It is forever true that DNA is a double helix, true that if you are a chimpanzee (or an octopus or a kangaroo) trace your ancestors back far enough you will eventually hit a shared ancestor. To a pedant, these are still hypotheses which might be falsified tomorrow. But they never will be.    A Devil's Chaplain  (2003)  pp.17-18

Darwin's achievement, like Einstein's, is universal and timeless.    A  Devil's Chaplain  (2003)  p.79

Maybe we are neo-Darwinists today, but let us spell neo with a very small n! Our neo-Darwinism is very much in the spirit of Darwin himself.    A Devil's Chaplain  (2003)  p.80

Genomes are littered with nonfunctional pseudogenes, faulty duplicates of functional genes that do nothing, while their functional cousins (the word doesn't even need scare quotes) get on with their business in a different part of the genome. And there’s lots more DNA that doesn’t even deserve the name pseudogene. It, too, is derived by duplication, but not duplication of functional genes.
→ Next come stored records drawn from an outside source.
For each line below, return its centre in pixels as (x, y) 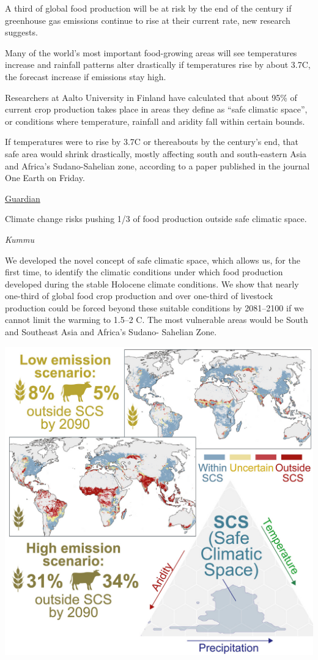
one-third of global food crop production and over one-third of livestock (139, 296)
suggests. (21, 32)
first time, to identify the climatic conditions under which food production (144, 272)
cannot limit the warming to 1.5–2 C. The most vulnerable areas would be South (157, 320)
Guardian (23, 198)
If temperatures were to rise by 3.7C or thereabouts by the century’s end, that (152, 142)
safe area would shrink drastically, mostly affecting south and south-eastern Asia (156, 153)
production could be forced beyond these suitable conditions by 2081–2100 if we (154, 307)
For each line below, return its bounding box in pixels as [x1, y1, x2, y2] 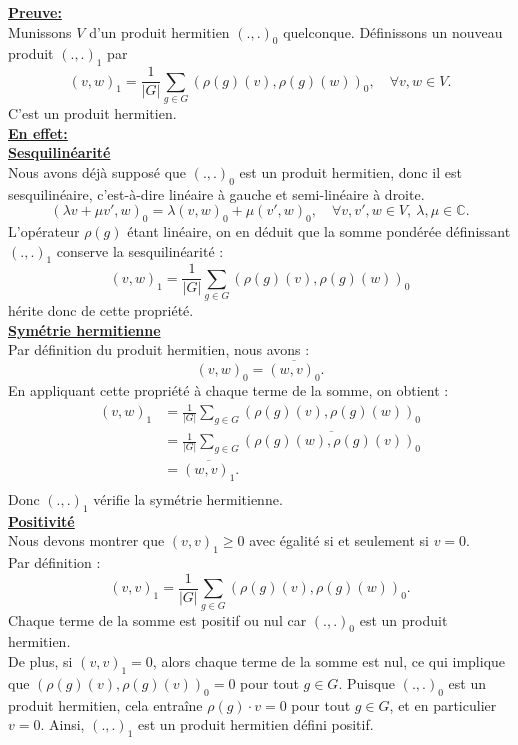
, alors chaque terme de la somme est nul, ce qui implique [152, 650, 506, 671]
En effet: [8, 122, 68, 143]
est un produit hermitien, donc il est [239, 161, 462, 182]
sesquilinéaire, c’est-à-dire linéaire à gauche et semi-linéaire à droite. [8, 183, 425, 204]
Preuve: [8, 2, 62, 22]
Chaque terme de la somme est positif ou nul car [8, 609, 307, 630]
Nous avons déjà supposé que [8, 161, 187, 182]
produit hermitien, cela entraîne [8, 694, 203, 715]
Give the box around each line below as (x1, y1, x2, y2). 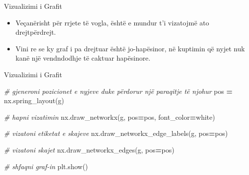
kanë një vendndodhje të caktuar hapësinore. (15, 53, 150, 63)
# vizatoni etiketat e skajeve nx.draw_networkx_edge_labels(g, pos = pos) (4, 128, 228, 138)
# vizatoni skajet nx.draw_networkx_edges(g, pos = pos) (4, 144, 174, 154)
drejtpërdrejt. (15, 27, 56, 37)
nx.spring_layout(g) (4, 95, 64, 106)
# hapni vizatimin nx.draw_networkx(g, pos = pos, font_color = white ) (4, 111, 215, 122)
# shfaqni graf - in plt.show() (4, 161, 88, 171)
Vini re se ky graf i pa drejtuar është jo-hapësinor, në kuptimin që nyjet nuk (15, 43, 245, 53)
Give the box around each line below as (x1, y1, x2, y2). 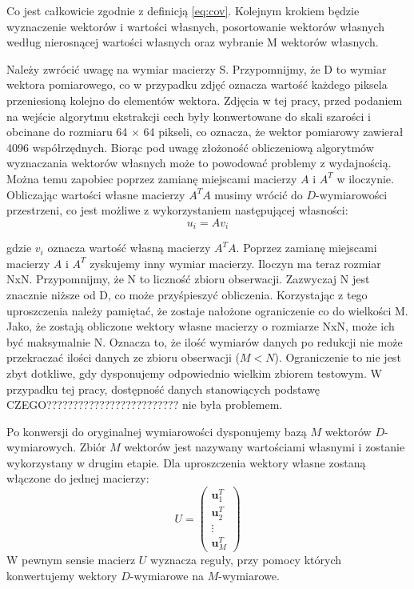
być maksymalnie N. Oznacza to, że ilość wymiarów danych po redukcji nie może (6, 333, 403, 350)
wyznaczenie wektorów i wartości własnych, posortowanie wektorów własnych (6, 18, 384, 34)
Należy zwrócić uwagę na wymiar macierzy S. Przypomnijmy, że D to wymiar (6, 60, 387, 77)
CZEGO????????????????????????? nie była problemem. (6, 396, 283, 413)
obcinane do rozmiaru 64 (6, 123, 128, 140)
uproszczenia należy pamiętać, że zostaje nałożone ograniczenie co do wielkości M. (6, 302, 408, 319)
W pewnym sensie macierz (6, 551, 136, 567)
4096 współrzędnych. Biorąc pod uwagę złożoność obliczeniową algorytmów (6, 138, 374, 155)
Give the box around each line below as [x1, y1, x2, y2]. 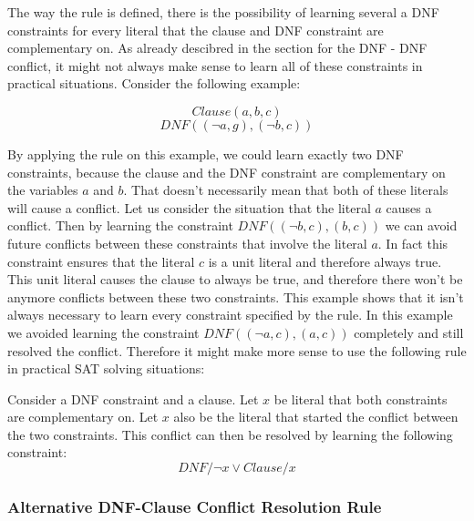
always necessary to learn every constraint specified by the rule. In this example [7, 305, 453, 324]
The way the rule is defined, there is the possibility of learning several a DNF [7, 3, 439, 21]
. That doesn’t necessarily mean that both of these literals [123, 180, 448, 199]
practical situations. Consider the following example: [7, 74, 301, 93]
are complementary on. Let [7, 407, 159, 426]
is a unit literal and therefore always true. [208, 251, 442, 271]
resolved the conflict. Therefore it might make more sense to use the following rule [7, 341, 467, 360]
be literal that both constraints [273, 389, 448, 408]
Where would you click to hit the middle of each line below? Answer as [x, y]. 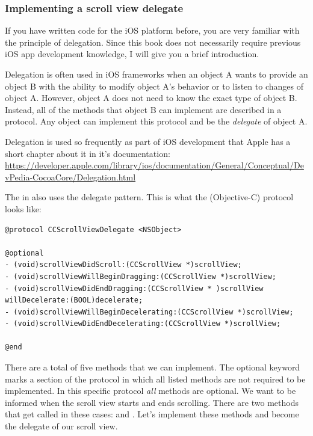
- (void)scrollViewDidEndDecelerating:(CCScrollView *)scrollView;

It consists of multiple copies of junk, “tandem repeats”, and other nonsense which may be useful for forensic detectives but which doesn’t seem to be used in the body itself. Once again, creationists might spend some earnest time speculating on why the Creator should bother to litter genomes with untranslated pseudogenes and junk tandem repeat DNA.    A Devil's Chaplain  (2003)  p.99

There may be some deep questions about the cosmos that are forever beyond science. The mistake is to think that they are therefore not beyond religion too.    A Devil's Chaplain  (2003)  p.149

In any case, the belief that religion and science occupy separate magesteria is dishonest. It founders on the undeniable fact that religions still make claims about the world which, on analysis, turn out to be scientific claims. Moreover, religious apologists try to have it both ways, to eat their cake and have it. When talking to intellectuals, they carefully keep off science's turf, safe inside the separate and invulnerable religious magesterium. But when talking to a non-intellectual mass audience they make wanton use of miracle stories, which are blatant intrusions into scientific territory. The Virgin Birth, the Resurrection, The Raising of Lazarus, the manifestations of Mary and the Saints around the Catholic world. Even the Old Testament miracles, all are freely used for religious propaganda, and very effective they are with an audience of unsophisticates and children. Even on of these miracle amounts to a scientific claim, a violation of the normal running of the natural world. Theologians, if they want to remain honest, should  make a choice. You can claim your own magisterium, separate from science's but still deserving of respect. But in that case you have to renounce miracles. Or you can keep your Lourdes and your miracles, and enjoy their huge recruiting potential among the uneducated. But then you must kiss goodbye to separate magesteria and your high-minded aspiration to converge on science.    A Devil's Chaplain  (2003)  p.150

Next time somebody tells you something that sounds important, think to yourself, 'Is this the kind of thing that people probably know because of evidence or is it the kind of thing that people only believe because of tradition, authority or revelation?' And next time somebody tells you that something is true, why not say to them, 'What kind of evidence is there for that?' And if they can't give you a good answer, I hope you'll think very carefully before you believe a word they say.    A Devil's Chaplain  (2003)  p.248

I toyed with atheism from the age of about nine, originally because I worked out that, of all the hundreds of religions in the world, it was the sheerest accident that I was brought up Christian. They couldn’t all be right, so maybe none of them was. I later reverted to a kind of pantheism when I realised the shattering complexity and beauty of the living world. Then, around the age of 16, I first understood that Darwinism provides an explanation big enough and elegant enough to replace gods. I have been an atheist ever since.    You Ask The Questions  Independent  February 20 2003

As a Darwinian, the aspect of religion that catches my attention is its profligate wastefulness, its extravagant display of baroque uselessness. Nature is a miserly accountant, grudging the pennies, watching the clock, punishing the smallest waste. If a wild animal habitually performs some useless activity, natural selection will favor rival individuals who instead devote time to surviving and reproducing. Nature cannot afford frivolous jeux desprits. Ruthless utilitarianism trumps, even if it doesn’t always seem that way.    Free Inquiry  June  2004

The world is divided into things that look designed (like birds and airliners) and things that don't (rocks and mountains). Things that look designed are divided into those that really are designed (submarines and tin openers) and those that aren't (sharks and hedgehogs). The diagnostic of things that look (or are) designed is that their parts are assembled in ways that are statistically improbable in a functional direction. They do something well: for instance, fly.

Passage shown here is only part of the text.